The four separate T alerts I got about this latest Green Line fail all referred to a "power problem on Commonwealth Avenue". Sounds to me that this was not poorly scheduled routine maintenance, but an emergency response to an overhead trolley wire that suddenly broke in service. Based on similar past incidents, two hours to replace a broken section of wire is about right.

The larger issue here seems to be not maintenance scheduling, but the fact that the MBTA has a real reluctance to use proper descriptive terms such as "emergency repairs" when announcing problems in their alerts and comments to the press.

I still wonder why

By anon (not verified) | Tue, 10/20/2009 - 12:52pm

None of the major local news stations have reported what really happened. If there was a construction mishaps on the BU bridge or if a power line broke during routine service one would think someone would have accurately reported it, including the MBTA itself. I was looking for a real explanation of this outage for a good hour, and still have yet to get one.

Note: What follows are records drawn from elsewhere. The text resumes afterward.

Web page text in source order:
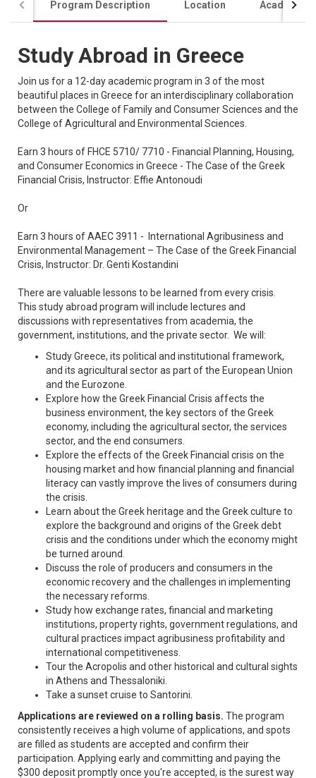
Program Description Location Academics
Study Abroad in Greece
Join us for a 12-day academic program in 3 of the most
beautiful places in Greece for an interdisciplinary collaboration
between the College of Family and Consumer Sciences and the
College of Agricultural and Environmental Sciences.
Earn 3 hours of FHCE 5710/ 7710 - Financial Planning, Housing,
and Consumer Economics in Greece - The Case of the Greek
Financial Crisis, Instructor: Effie Antonoudi
Or
Earn 3 hours of AAEC 3911 - International Agribusiness and
Environmental Management – The Case of the Greek Financial
Crisis, Instructor: Dr. Genti Kostandini
There are valuable lessons to be learned from every crisis.
This study abroad program will include lectures and
discussions with representatives from academia, the
government, institutions, and the private sector. We will:
Study Greece, its political and institutional framework,
and its agricultural sector as part of the European Union
and the Eurozone.
Explore how the Greek Financial Crisis affects the
business environment, the key sectors of the Greek
economy, including the agricultural sector, the services
sector, and the end consumers.
Explore the effects of the Greek Financial crisis on the
housing market and how financial planning and financial
literacy can vastly improve the lives of consumers during
the crisis.
Learn about the Greek heritage and the Greek culture to
explore the background and origins of the Greek debt
crisis and the conditions under which the economy might
be turned around.
Discuss the role of producers and consumers in the
economic recovery and the challenges in implementing
the necessary reforms.
Study how exchange rates, financial and marketing
institutions, property rights, government regulations, and
cultural practices impact agribusiness profitability and
international competitiveness.
Tour the Acropolis and other historical and cultural sights
in Athens and Thessaloniki.
Take a sunset cruise to Santorini.
Applications are reviewed on a rolling basis. The program
consistently receives a high volume of applications, and spots
are filled as students are accepted and confirm their
participation. Applying early and committing and paying the
$300 deposit promptly once you're accepted, is the surest way
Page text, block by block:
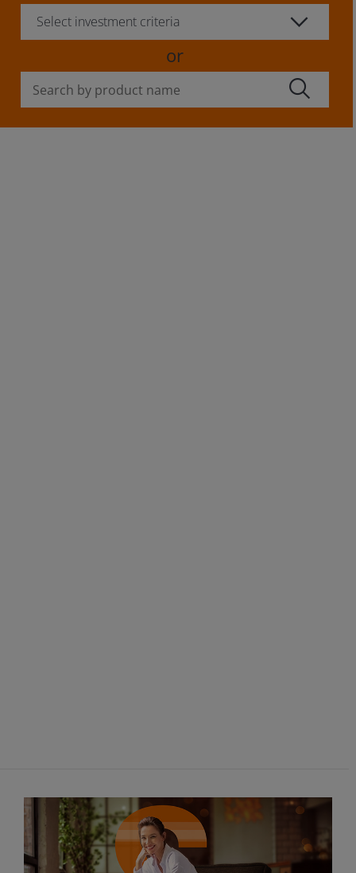
Select investment criteria
or
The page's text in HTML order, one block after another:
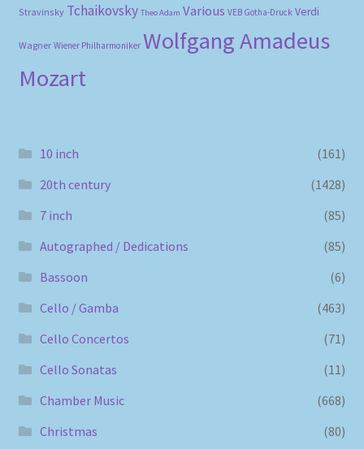
Stravinsky Tchaikovsky Theo Adam Various VEB Gotha-Druck Verdi
Wagner Wiener Philharmoniker Wolfgang Amadeus
Mozart
10 inch
(161)
20th century
(1428)
7 inch
(85)
Autographed / Dedications
(85)
Bassoon
(6)
Cello / Gamba
(463)
Cello Concertos
(71)
Cello Sonatas
(11)
Chamber Music
(668)
Christmas
(80)
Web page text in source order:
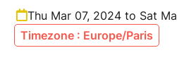
Thu Mar 07, 2024 to Sat
Timezone : Europe/Paris
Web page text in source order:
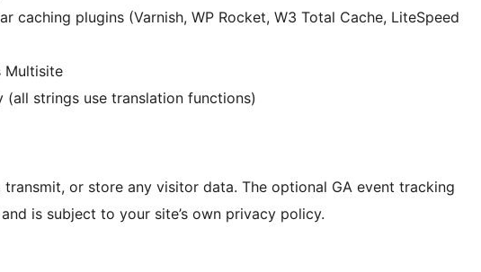
caching plugins (Varnish, WP Rocket, W3 Total Cache, LiteSpeed
Multisite
(all strings use translation functions)
or store any visitor data. The optional GA event tracking
is subject to your site’s own privacy policy.
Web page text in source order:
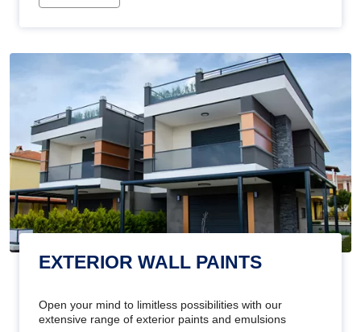
EXTERIOR WALL PAINTS
Open your mind to limitless possibilities with our
extensive range of exterior paints and emulsions
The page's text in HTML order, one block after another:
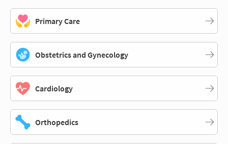
Primary Care
Obstetrics and Gynecology
Cardiology
Orthopedics
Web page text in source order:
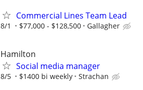
Commercial Lines Team Lead
8/1 $77,000 - $128,500 Gallagher
Hamilton
Social media manager
8/5 $1400 bi weekly Strachan

The fact that the MBTA used vague wording to address this "power problem" with a wire on the BU bridge rather than giving a clear, direct answer is somewhat shady at best and screams cover-up at worst. Considering that the MBTA has a reputation of poorly scheduling construction projects in ways that either interfere with regular service (ever notice Arlington station during a regular Green Line commute?) or risk causing major outages (like the subway power outage last summer), the lack of information surrounding a major, prolonged outage strikes me as suspicious.

Unfortunately, to the mainstream media,

By roadman | Tue, 10/20/2009 - 2:58pm

MBTA delays hardly qualify as breaking news these days. Even the traffic reporters barely cover them, unless there's a car accident involved.

Remember that we're dealing with organizations that not only wasted time and resources last week chasing a balloon live for two hours, but are still covering the "important big (non-)story" long after it was determined the whole thing was a hoax - thus feeding the publicity frenzy the family was seeking in the first place.

As for why the MBTA does not give direct answers in these cases, there seems to be a policy of not using phrases or descriptions that management thinks would put the T in a bad light. I don't agree with this policy, but I wouldn't go so far to call it a vast cover up on the T's part.

BTW, I can't recall the last time we had a broken wire on the BC line. That sort of thing normally happens between Government Center and North Station.